Говорить я был не в силах и лишь покачал головой, старательно напустив на себя равнодушный вид. Затем последовали новые истории о беглых рабах и охотниках за рабами. Я сидел, слушал, пил свой сидр и твердил себе, что не должен поддаваться панике, что никто еще не подверг сомнению выдуманную мной историю, что присутствие ребенка, «мальчика», должно отвести от меня любые подозрения, что завтра нас с Меле здесь уже не будет. Да, конечно, я совершил ошибку – нельзя было оставаться так долго на одном месте. Но, с другой стороны, Меле просто не смогла бы продолжать путь, если бы мы не передохнули. Ничего, уверял я себя, все будет хорошо. Еще несколько дней – и мы доберемся до той, второй, реки, переправимся через нее и станем свободными.

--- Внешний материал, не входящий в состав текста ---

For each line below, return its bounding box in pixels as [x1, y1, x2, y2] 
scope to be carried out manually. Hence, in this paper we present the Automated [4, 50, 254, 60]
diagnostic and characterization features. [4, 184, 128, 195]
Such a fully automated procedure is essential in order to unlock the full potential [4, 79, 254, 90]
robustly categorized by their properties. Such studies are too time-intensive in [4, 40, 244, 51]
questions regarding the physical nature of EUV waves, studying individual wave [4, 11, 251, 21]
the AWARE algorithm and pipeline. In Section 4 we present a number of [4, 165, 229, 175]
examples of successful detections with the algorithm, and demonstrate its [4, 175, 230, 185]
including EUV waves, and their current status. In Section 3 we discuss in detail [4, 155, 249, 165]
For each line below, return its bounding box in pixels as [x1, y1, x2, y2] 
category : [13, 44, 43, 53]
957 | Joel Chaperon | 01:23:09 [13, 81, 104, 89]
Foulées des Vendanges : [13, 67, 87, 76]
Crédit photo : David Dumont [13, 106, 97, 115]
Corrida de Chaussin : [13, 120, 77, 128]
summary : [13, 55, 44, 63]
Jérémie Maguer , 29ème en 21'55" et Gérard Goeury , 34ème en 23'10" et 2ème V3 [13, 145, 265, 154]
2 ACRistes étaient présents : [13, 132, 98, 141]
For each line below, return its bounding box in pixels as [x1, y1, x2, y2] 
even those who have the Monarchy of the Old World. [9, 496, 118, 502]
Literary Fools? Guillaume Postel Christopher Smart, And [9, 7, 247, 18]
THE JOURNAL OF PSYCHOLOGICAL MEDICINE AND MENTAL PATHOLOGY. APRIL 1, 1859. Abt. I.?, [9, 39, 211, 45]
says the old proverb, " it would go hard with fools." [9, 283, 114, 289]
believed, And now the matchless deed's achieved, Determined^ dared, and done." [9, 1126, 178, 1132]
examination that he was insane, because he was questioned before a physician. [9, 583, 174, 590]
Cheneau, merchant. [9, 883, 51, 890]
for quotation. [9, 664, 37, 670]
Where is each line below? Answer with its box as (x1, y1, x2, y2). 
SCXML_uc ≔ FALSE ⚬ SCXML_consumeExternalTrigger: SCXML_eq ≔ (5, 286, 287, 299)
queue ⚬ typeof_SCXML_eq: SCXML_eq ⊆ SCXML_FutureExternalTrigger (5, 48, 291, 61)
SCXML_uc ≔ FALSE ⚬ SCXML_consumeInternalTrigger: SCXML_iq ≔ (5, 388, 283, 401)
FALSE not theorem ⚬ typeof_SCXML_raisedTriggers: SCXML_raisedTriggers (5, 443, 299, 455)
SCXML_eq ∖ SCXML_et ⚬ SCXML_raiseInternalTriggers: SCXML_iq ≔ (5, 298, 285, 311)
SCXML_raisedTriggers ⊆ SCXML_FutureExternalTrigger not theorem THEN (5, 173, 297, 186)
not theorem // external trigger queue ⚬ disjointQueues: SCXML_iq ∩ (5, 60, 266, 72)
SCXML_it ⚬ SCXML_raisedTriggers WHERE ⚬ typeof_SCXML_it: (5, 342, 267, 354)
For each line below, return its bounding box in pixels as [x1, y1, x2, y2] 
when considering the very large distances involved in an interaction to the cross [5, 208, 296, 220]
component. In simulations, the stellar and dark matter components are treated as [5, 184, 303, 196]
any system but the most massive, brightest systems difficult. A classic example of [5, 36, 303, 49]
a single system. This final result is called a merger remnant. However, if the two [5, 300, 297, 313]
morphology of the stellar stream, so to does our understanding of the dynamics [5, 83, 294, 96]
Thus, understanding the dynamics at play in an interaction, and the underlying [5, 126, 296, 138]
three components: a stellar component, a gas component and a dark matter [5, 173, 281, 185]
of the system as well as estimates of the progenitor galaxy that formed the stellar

В тот вечер я поговорил с Амено и спросил, не знает ли она кого-либо из возниц, отправляющихся на север, которые согласились бы за плату подвезти нас. Она сказала, куда мне нужно пойти. Рано утром я поднял еще совсем сонную Меле с кровати, и мы вышли из дома. Провожала нас только Амено. Она приготовила нам в дорогу сверток с едой и с благодарностью приняла серебряную монету, которую я предложил ей в уплату. «Да пребудет с вами бог Удачи! Да хранит вас Энну!» – сказала она и крепко-крепко обняла Меле. Затем мы прошли, окутанные утренним туманом, через весь город и в каком-то дворе действительно обнаружили несколько повозок, готовящихся к отправке в дальний путь. Некоторые из возниц с удовольствием брали и пассажиров. Нам повезло: один из них согласился подвезти нас до селения Тертуди, находившегося, по словам этого возницы, примерно на полпути к большой реке. Я не очень хорошо помнил карту этой части Бендайла, так что приходилось полагаться на то, что говорили мне эти люди; я знал лишь, что река находится где-то на севере, а город Месун – на ее противоположном берегу и чуть восточнее.